You are viewing a plain text version of this content. The canonical link for it is here.
Posted to user@nutch.apache.org by sdeck <sc...@gmail.com> on 2006/12/20 06:44:19 UTC
Need help with deleteduplicates
Hello,
I am running nutch .8 against hadoop .4, just for reference
I want to add a delete duplicate based on a similarity algorithm, as opposed
to the hash method that is currently in there.
I would have to say I am pretty lost as to how the delete duplicates class
is working.
I would guess that I need to implement a compareTo method, but I am not
really sure what to return. Also, when I do return something, where do I
implement the functionality to say "yes, these are dupes, so remove the
first one)
Can anyone help out?
Thanks,
S
--
View this message in context: http://www.nabble.com/Need-help-with-deleteduplicates-tf2858127.html#a7985094
Sent from the Nutch - User mailing list archive at Nabble.com.
Re: Need help with deleteduplicates
Posted by Dennis Kubes <nu...@dragonflymc.com>.
Some of it is happening behind the scenes. A hash of the text of the
index document is created when the documents are read. The MapReduce
process uses the InputFormat static inner class to read documents into a
Map class. Here the Map class is not specified so it is an
IdentityMapper which basically just passed content through. In this
case it is a url->document mapping becase that was the input from the
RecordReader in the InputFormat.
The values passed to the UrlReducer would have all documents with the
exact same url. This class then gets only the most recent url and
discards the others storing the output as a hash->document structure.
The hash is the MD5 hash of the contents of the web page or document.
This is then used as input for a second MapReduce job. Again no Mapper
class so Identity which just passes through. The values passed to the
HashReducer would be all documents with the exact same content (i.e.

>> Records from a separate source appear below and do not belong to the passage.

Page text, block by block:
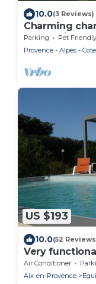
10.0(3 Reviews)
Charming
above Aix-
Parking Pet Friendly
Provence - Alpes -
US $193
10.0(52
Very
pinede-
Air Conditioner
Aix-en-Provence
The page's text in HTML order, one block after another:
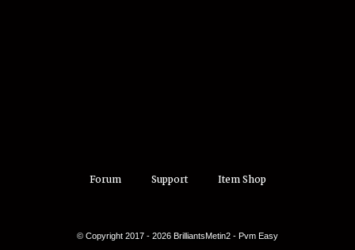
Forum Support Item Shop
© Copyright 2017 - 2026 BrilliantsMetin2 - Pvm Easy
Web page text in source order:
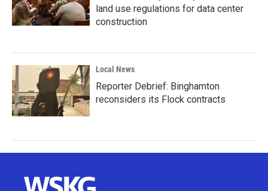
land use regulations for data center
construction
Local News
Reporter Debrief: Binghamton
reconsiders its Flock contracts
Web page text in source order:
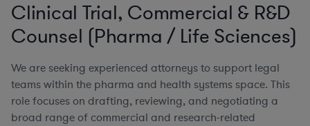
Clinical Trial, Commercial & R&D
Counsel (Pharma / Life Sciences)
We are seeking experienced attorneys to support legal
teams within the pharma and health systems space. This
role focuses on drafting, reviewing, and negotiating a
broad range of commercial and research-related
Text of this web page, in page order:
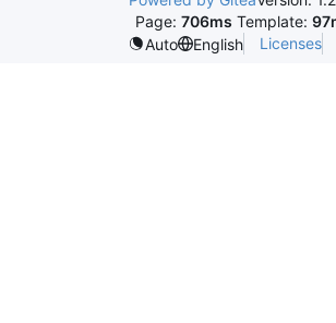
Page: 706ms Template:
Auto
English Licenses
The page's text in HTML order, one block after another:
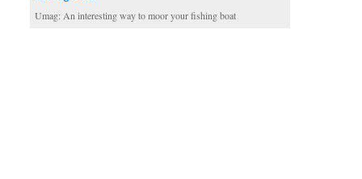
Umag: An interesting way to moor your fishing boat
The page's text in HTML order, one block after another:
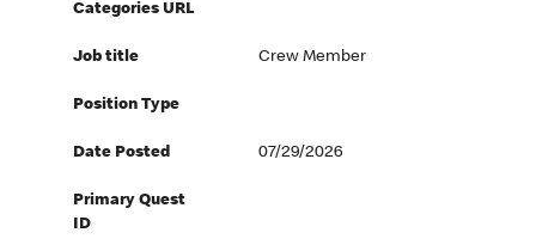
Categories URL
Job title Crew Member
Position Type
Date Posted 07/29/2026
Primary Quest
ID
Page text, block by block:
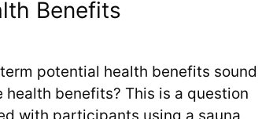
Benefits
potential health benefits sound
benefits? This is a question
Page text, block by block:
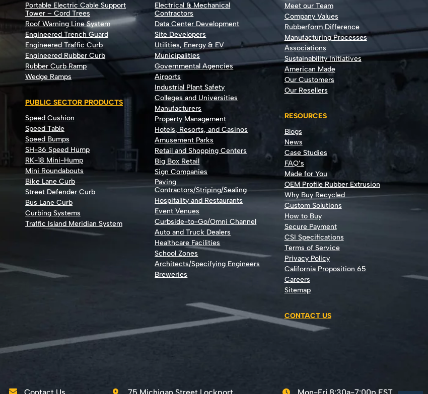
Portable Electric Cable Support
Tower – Cord Trees
Roof Warning Line System
Engineered Trench Guard
Engineered Traffic Curb
Engineered Rubber Curb
Rubber Curb Ramp
Wedge Ramps
PUBLIC SECTOR PRODUCTS
Speed Cushion
Speed Table
Speed Bumps
SH-36 Speed Hump
RK-18 Mini-Hump
Mini Roundabouts
Bike Lane Curb
Street Defender Curb
Bus Lane Curb
Curbing Systems
Traffic Island Meridian System
Electrical & Mechanical
Contractors
Data Center Development
Site Developers
Utilities, Energy & EV
Municipalities
Governmental Agencies
Airports
Industrial Plant Safety
Colleges and Universities
Manufacturers
Property Management
Hotels, Resorts, and Casinos
Amusement Parks
Retail and Shopping Centers
Big Box Retail
Sign Companies
Paving
Contractors/Striping/Sealing
Hospitality and Restaurants
Event Venues
Curbside-to-Go/Omni Channel
Auto and Truck Dealers
Healthcare Facilities
School Zones
Architects/Specifying Engineers
Breweries
Meet our Team
Company Values
Rubberform Difference
Manufacturing Processes
Associations
Sustainability Initiatives
American Made
Our Customers
Our Resellers
RESOURCES
Blogs
News
Case Studies
FAQ’s
Made for You
OEM Profile Rubber Extrusion
Why Buy Recycled
Custom Solutions
How to Buy
Secure Payment
CSI Specifications
Terms of Service
Privacy Policy
California Proposition 65
Careers
Sitemap
CONTACT US
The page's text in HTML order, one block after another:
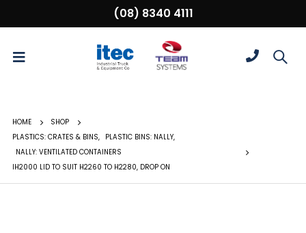
(08) 8340 4111
HOME
SHOP
PLASTICS: CRATES & BINS, PLASTIC BINS: NALLY,
NALLY: VENTILATED CONTAINERS
IH2000 LID TO SUIT H2260 TO H2280, DROP ON
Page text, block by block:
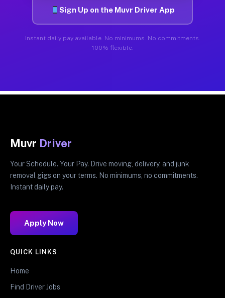
Sign Up on the Muvr Driver App
Instant daily pay available. No minimums. No commitments.
100% flexible.
Muvr Driver
Your Schedule. Your Pay. Drive moving, delivery, and junk
removal gigs on your terms. No minimums, no commitments.
Instant daily pay.
Apply Now
QUICK LINKS
Home
Find Driver Jobs
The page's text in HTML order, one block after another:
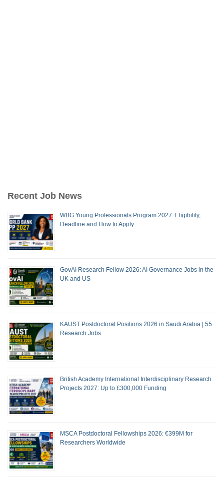
Recent Job News
WBG Young Professionals Program 2027: Eligibility,
Deadline and How to Apply
GovAI Research Fellow 2026: AI Governance Jobs in the
UK and US
KAUST Postdoctoral Positions 2026 in Saudi Arabia | 55
Research Jobs
British Academy International Interdisciplinary Research
Projects 2027: Up to £300,000 Funding
MSCA Postdoctoral Fellowships 2026: €399M for
Researchers Worldwide
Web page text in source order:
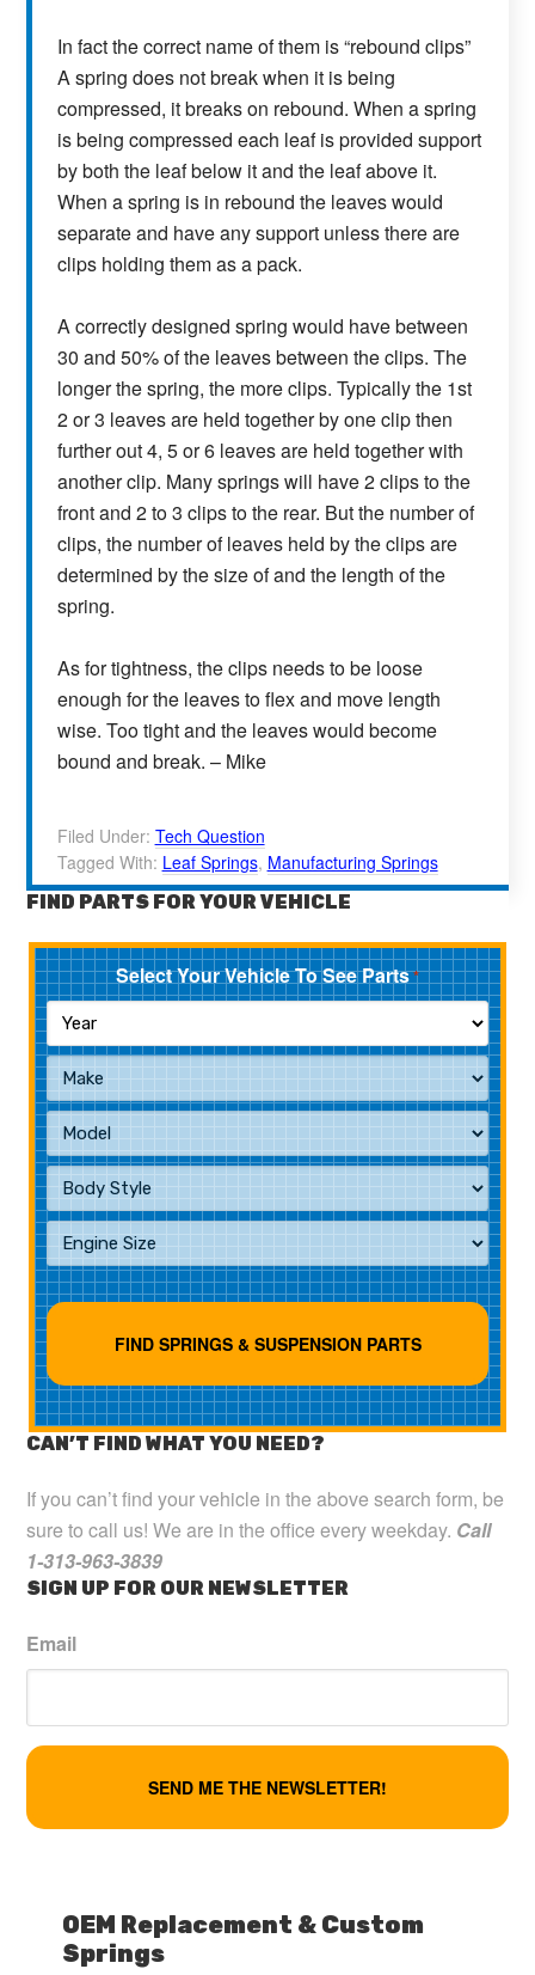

Hash). It keeps the one with the highest score (created at indexing
time) and discards the others. The output from the HashReducer is then
used as input for a a third MapReduce job that actually deletes from the
index files.
Forget about the compare to because it wouldn't be a straight comparison
light object compareTo object. What you would want to do is to either
change the Record reader to analyze the document in your specific way
and have another field in the IndexDoc which is your numeric
representation of the similarity comparison. Then in the UrlReducer you
would want to collect your numeric as the key. Then in the HashReducer
make your comparison of which document to keep and not to keep based on
the similarity numeric. Remember that similar urls would need to return
the same numeric so that they get passed to the HashReducer class as a
single set of values.
Dennis
sdeck wrote:
> That sort of gets me there in understanding what is going on.

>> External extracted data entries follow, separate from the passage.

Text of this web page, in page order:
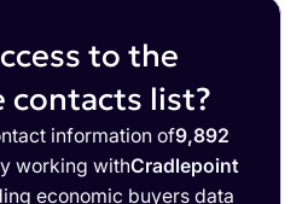
to the
contacts list?
information of9,892
working withCradlepoint
economic buyers data
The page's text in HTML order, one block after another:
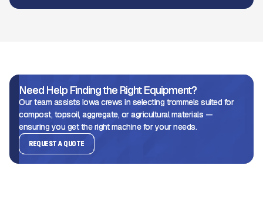
Need Help Finding the Right Equipment?
Our team assists Iowa crews in selecting trommels suited for
compost, topsoil, aggregate, or agricultural materials —
ensuring you get the right machine for your needs.
REQUEST A QUOTE
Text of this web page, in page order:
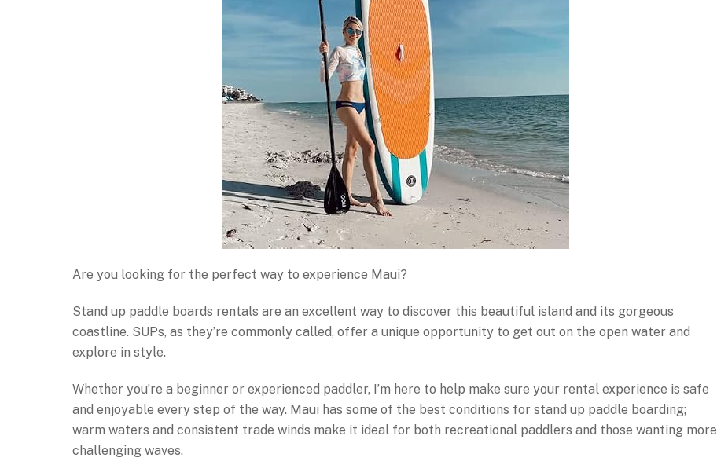
Are you looking for the perfect way to experience Maui?
Stand up paddle boards rentals are an excellent way to discover this beautiful island and its gorgeous
coastline. SUPs, as they’re commonly called, offer a unique opportunity to get out on the open water and
explore in style.
Whether you’re a beginner or experienced paddler, I’m here to help make sure your rental experience is safe
and enjoyable every step of the way. Maui has some of the best conditions for stand up paddle boarding;
warm waters and consistent trade winds make it ideal for both recreational paddlers and those wanting more
challenging waves.
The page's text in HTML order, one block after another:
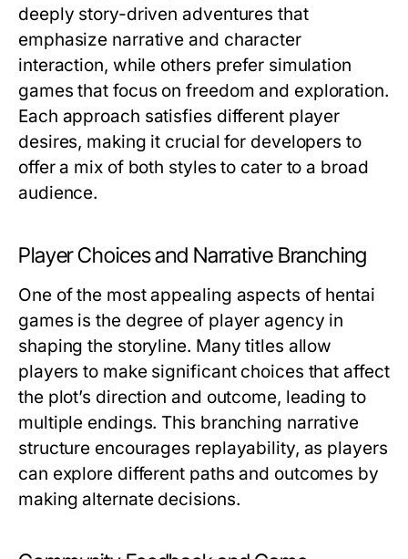
deeply story-driven adventures that
emphasize narrative and character
interaction, while others prefer simulation
games that focus on freedom and exploration.
Each approach satisfies different player
desires, making it crucial for developers to
offer a mix of both styles to cater to a broad
audience.
Player Choices and Narrative Branching
One of the most appealing aspects of hentai
games is the degree of player agency in
shaping the storyline. Many titles allow
players to make significant choices that affect
the plot’s direction and outcome, leading to
multiple endings. This branching narrative
structure encourages replayability, as players
can explore different paths and outcomes by
making alternate decisions.
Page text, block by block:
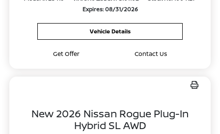
Expires: 08/31/2026
Vehicle Details
Get Offer Contact Us
New 2026 Nissan Rogue Plug-In
Hybrid SL AWD
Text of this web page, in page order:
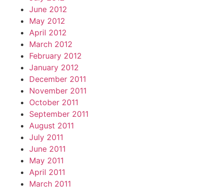
June 2012
May 2012
April 2012
March 2012
February 2012
January 2012
December 2011
November 2011
October 2011
September 2011
August 2011
July 2011
June 2011
May 2011
April 2011
March 2011
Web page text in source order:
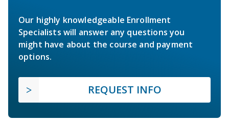
Our highly knowledgeable Enrollment
Specialists will answer any questions you
might have about the course and payment
options.
REQUEST INFO
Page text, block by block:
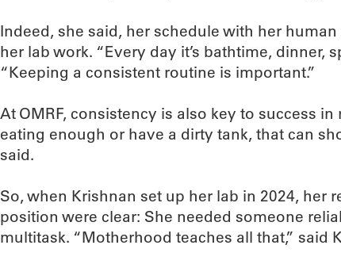
Indeed, she said, her schedule with her
her lab work. “Every day it’s bathtime, dinner,
“Keeping a consistent routine is important.”
At OMRF, consistency is also key to success in
eating enough or have a dirty tank, that can
said.
So, when Krishnan set up her lab in 2024, her
position were clear: She needed someone
multitask. “Motherhood teaches all that,” said
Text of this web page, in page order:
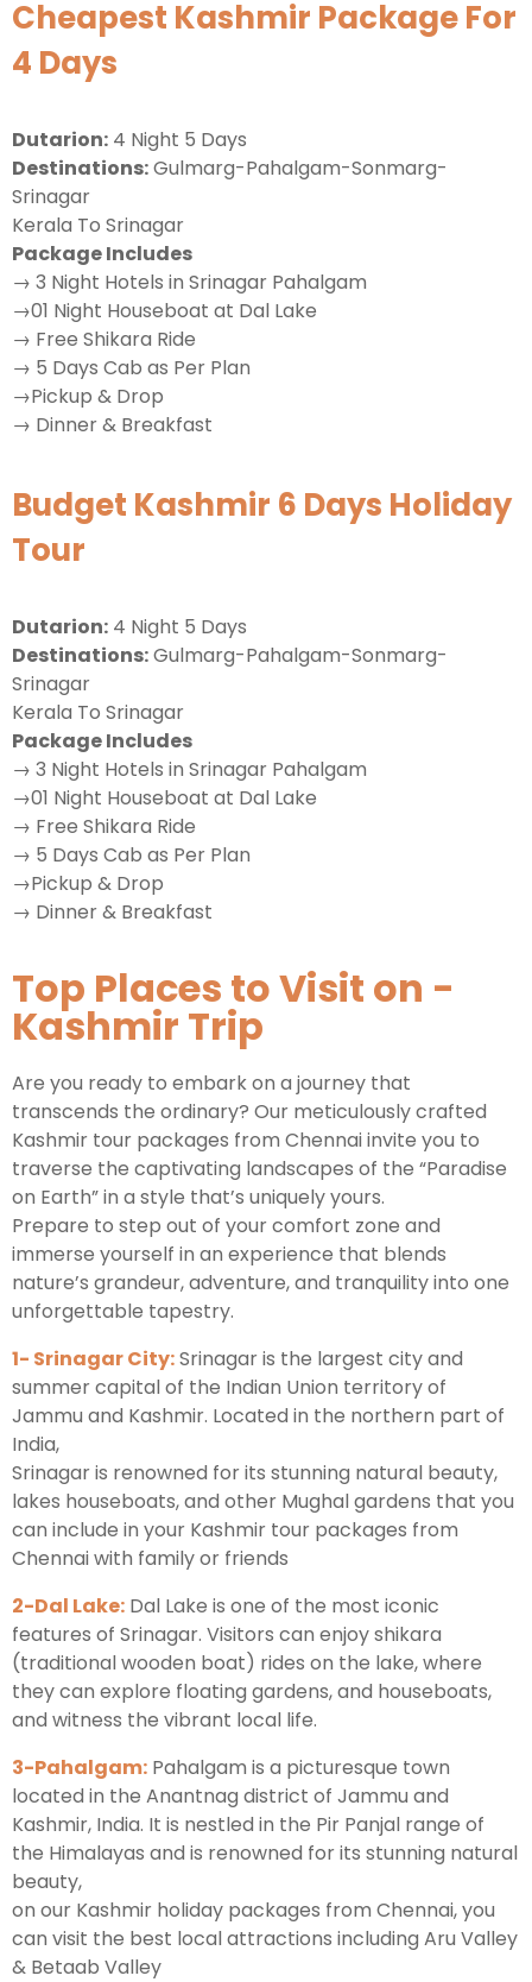
Cheapest Kashmir Package For
4 Days
Dutarion: 4 Night 5 Days
Destinations:Gulmarg-Pahalgam-Sonmarg-
Srinagar
Kerala To Srinagar
Package Includes
→ 3 Night Hotels in Srinagar Pahalgam
→01 Night Houseboat at Dal Lake
→ Free Shikara Ride
→ 5 Days Cab as Per Plan
→Pickup & Drop
→ Dinner & Breakfast
Budget Kashmir 6 Days Holiday
Tour
Dutarion: 4 Night 5 Days
Destinations:Gulmarg-Pahalgam-Sonmarg-
Srinagar
Kerala To Srinagar
Package Includes
→ 3 Night Hotels in Srinagar Pahalgam
→01 Night Houseboat at Dal Lake
→ Free Shikara Ride
→ 5 Days Cab as Per Plan
→Pickup & Drop
→ Dinner & Breakfast
Top Places to Visit on -
Kashmir Trip
Are you ready to embark on a journey that
transcends the ordinary? Our meticulously crafted
Kashmir tour packages from Chennai invite you to
traverse the captivating landscapes of the “Paradise
on Earth” in a style that’s uniquely yours.
Prepare to step out of your comfort zone and
immerse yourself in an experience that blends
nature’s grandeur, adventure, and tranquility into one
unforgettable tapestry.
1- Srinagar City:Srinagar is the largest city and
summer capital of the Indian Union territory of
Jammu and Kashmir. Located in the northern part of
India,
Srinagar is renowned for its stunning natural beauty,
lakes houseboats, and other Mughal gardens that you
can include in your Kashmir tour packages from
Chennai with family or friends
2-Dal Lake: Dal Lake is one of the most iconic
features of Srinagar. Visitors can enjoy shikara
(traditional wooden boat) rides on the lake, where
they can explore floating gardens, and houseboats,
and witness the vibrant local life.
3-Pahalgam: Pahalgam is a picturesque town
located in the Anantnag district of Jammu and
Kashmir, India. It is nestled in the Pir Panjal range of
the Himalayas and is renowned for its stunning natural
beauty,
on our Kashmir holiday packages from Chennai, you
can visit the best local attractions including Aru Valley
& Betaab Valley

> Still not all the way though.
> So, let's look at the trunk of deleteduplicates:
> http://svn.apache.org/repos/asf/lucene/nutch/trunk/src/java/org/apache/nutch/indexer/DeleteDuplicates.java
>
> No where in there do I see where url == url, and if so, delete that doc from
> the index.
> So, I am not sure where I would put my code.
>
> I could possibly modify the hash content reducer. Basically, here is the
> algorithm approach
>
> start at 1
> loop through 2-N and take the text of 1 and compare to the text of 2, 3,
> 4,...N
> If the similarity score is > ## then delete that document.
>
> The way I understand the hash reducer, that is what it is doing, but I don't
> really understand where the score is coming from and where the comparison is
> really taking place.
>
The score is the calculated score of the indexed document. This score
is partially created at the time the page was indexed.
> I see this:
> public int compareTo(Object o) {
> IndexDoc that = (IndexDoc)o;
> if (this.keep != that.keep) {
> return this.keep ? 1 : -1;
> } else if (!this.hash.equals(that.hash)) { // order first by
> hash
> return this.hash.compareTo(that.hash);
> ...
>
>
> So, is that where I would place my similary score and return that value
> there?
>
>
>
>
> Dennis Kubes wrote:
>
>> If I am understanding what you are asking, in the getRecordReader method
>> of the InputFormat innner class in DeleteDuplicates it gets the hash
>> score from the document. You could put your algorithm there and return
>> some type of numeric value based on analysis of the document fields.
>> You would need to write a different class for HashScore and return it
>> from the record reader. You would probably want to keep the IndexDoc
>> being written out as the value in dedup phase 1 (in the job config) but
>> change the key to your HashScore replacement class. You would need to
>> change HashPartitioner to partition according to your new key numeric.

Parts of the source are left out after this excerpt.